TASK DESCRIPTION:
Would you output the entries below only from the line containing "SVG Designs" through the line containing "Buy 5 - 8 and pay only$35.04 each", exactly as they stand and with both ends included?

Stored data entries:
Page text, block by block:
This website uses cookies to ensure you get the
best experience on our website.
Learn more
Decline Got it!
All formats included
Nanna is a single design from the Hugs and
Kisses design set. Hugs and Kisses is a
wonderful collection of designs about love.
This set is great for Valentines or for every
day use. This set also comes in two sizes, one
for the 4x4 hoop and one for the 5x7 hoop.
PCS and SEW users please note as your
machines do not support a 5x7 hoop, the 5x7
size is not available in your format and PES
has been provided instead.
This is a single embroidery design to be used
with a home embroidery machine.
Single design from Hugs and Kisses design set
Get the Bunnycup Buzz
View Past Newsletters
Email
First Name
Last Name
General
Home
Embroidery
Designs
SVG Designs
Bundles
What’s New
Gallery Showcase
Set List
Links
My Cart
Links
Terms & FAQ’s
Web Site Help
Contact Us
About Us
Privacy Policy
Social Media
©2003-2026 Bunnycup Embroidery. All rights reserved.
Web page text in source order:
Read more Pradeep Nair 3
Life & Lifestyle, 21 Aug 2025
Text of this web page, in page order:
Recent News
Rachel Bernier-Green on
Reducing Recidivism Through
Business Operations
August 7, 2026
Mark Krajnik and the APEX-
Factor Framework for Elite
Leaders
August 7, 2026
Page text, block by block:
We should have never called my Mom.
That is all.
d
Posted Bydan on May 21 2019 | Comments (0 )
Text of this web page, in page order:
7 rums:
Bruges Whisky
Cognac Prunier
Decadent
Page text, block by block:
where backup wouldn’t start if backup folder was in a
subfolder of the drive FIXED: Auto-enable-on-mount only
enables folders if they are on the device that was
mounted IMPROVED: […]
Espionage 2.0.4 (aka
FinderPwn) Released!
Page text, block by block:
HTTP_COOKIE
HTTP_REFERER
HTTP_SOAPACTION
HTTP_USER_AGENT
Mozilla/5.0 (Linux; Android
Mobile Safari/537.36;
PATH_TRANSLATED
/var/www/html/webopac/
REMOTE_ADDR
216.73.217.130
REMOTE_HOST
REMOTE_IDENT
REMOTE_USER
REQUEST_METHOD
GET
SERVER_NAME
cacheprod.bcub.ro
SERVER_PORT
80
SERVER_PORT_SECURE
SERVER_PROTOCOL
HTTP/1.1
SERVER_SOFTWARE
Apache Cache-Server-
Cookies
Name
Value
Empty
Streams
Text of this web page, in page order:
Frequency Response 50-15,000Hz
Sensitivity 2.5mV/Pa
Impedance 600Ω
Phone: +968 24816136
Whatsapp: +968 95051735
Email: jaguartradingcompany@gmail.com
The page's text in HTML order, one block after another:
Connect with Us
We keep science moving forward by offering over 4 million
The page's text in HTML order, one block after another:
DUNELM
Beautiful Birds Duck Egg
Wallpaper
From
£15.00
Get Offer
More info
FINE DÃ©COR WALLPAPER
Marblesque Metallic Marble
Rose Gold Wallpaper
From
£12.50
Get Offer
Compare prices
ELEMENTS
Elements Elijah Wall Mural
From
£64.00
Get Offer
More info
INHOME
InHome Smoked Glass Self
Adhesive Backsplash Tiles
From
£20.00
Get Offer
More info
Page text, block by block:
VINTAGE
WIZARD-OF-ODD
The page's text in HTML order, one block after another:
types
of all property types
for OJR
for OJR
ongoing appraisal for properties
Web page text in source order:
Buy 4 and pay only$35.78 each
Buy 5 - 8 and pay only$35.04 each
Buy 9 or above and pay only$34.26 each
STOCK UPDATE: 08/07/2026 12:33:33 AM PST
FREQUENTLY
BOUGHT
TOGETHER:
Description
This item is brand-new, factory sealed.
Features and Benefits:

SOLUTION TO THIS TASK:
SVG Designs
Bundles
What’s New
Gallery Showcase
Set List
Links
My Cart
Links
Terms & FAQ’s
Web Site Help
Contact Us
About Us
Privacy Policy
Social Media
©2003-2026 Bunnycup Embroidery. All rights reserved.
Web page text in source order:
Read more Pradeep Nair 3
Life & Lifestyle, 21 Aug 2025
Text of this web page, in page order:
Recent News
Rachel Bernier-Green on
Reducing Recidivism Through
Business Operations
August 7, 2026
Mark Krajnik and the APEX-
Factor Framework for Elite
Leaders
August 7, 2026
Page text, block by block:
We should have never called my Mom.
That is all.
d
Posted Bydan on May 21 2019 | Comments (0 )
Text of this web page, in page order:
7 rums:
Bruges Whisky
Cognac Prunier
Decadent
Page text, block by block:
where backup wouldn’t start if backup folder was in a
subfolder of the drive FIXED: Auto-enable-on-mount only
enables folders if they are on the device that was
mounted IMPROVED: […]
Espionage 2.0.4 (aka
FinderPwn) Released!
Page text, block by block:
HTTP_COOKIE
HTTP_REFERER
HTTP_SOAPACTION
HTTP_USER_AGENT
Mozilla/5.0 (Linux; Android
Mobile Safari/537.36;
PATH_TRANSLATED
/var/www/html/webopac/
REMOTE_ADDR
216.73.217.130
REMOTE_HOST
REMOTE_IDENT
REMOTE_USER
REQUEST_METHOD
GET
SERVER_NAME
cacheprod.bcub.ro
SERVER_PORT
80
SERVER_PORT_SECURE
SERVER_PROTOCOL
HTTP/1.1
SERVER_SOFTWARE
Apache Cache-Server-
Cookies
Name
Value
Empty
Streams
Text of this web page, in page order:
Frequency Response 50-15,000Hz
Sensitivity 2.5mV/Pa
Impedance 600Ω
Phone: +968 24816136
Whatsapp: +968 95051735
Email: jaguartradingcompany@gmail.com
The page's text in HTML order, one block after another:
Connect with Us
We keep science moving forward by offering over 4 million
The page's text in HTML order, one block after another:
DUNELM
Beautiful Birds Duck Egg
Wallpaper
From
£15.00
Get Offer
More info
FINE DÃ©COR WALLPAPER
Marblesque Metallic Marble
Rose Gold Wallpaper
From
£12.50
Get Offer
Compare prices
ELEMENTS
Elements Elijah Wall Mural
From
£64.00
Get Offer
More info
INHOME
InHome Smoked Glass Self
Adhesive Backsplash Tiles
From
£20.00
Get Offer
More info
Page text, block by block:
VINTAGE
WIZARD-OF-ODD
The page's text in HTML order, one block after another:
types
of all property types
for OJR
for OJR
ongoing appraisal for properties
Web page text in source order:
Buy 4 and pay only$35.78 each
Buy 5 - 8 and pay only$35.04 each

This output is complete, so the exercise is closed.